* [TASK STATEMENT]: Once you reach the line that holds "Tracked and monitored" in the listing below, output it and every line after it through the line that holds "Incident-Inspection- (217, 6)", word for word.

* [RECORDS FOR THE EXERCISE]:
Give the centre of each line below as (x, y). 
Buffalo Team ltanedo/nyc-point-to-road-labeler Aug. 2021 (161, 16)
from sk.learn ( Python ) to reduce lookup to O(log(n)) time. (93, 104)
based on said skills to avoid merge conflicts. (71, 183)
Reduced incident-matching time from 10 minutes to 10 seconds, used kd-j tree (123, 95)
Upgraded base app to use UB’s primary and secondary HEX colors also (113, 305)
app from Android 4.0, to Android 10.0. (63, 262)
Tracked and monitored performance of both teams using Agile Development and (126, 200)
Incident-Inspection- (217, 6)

---

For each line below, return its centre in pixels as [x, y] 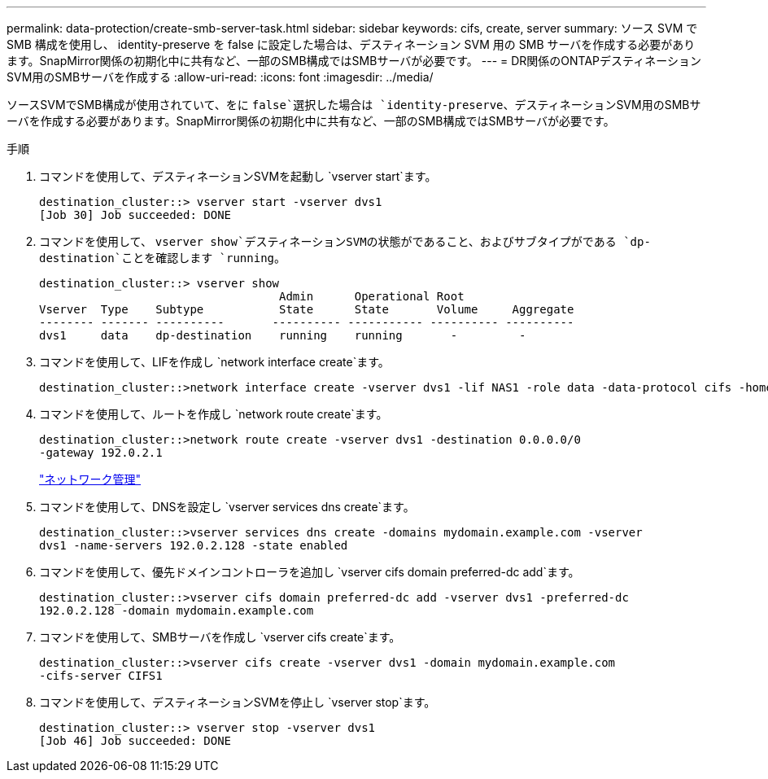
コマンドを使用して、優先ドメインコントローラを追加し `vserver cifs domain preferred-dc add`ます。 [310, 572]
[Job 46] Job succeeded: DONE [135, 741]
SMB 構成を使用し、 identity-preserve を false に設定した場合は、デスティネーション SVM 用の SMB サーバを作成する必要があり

* [OUTPUT OF THE EXERCISE]:
Tracked and monitored performance of both teams using Agile Development and (126, 200)
Incident-Inspection- (217, 6)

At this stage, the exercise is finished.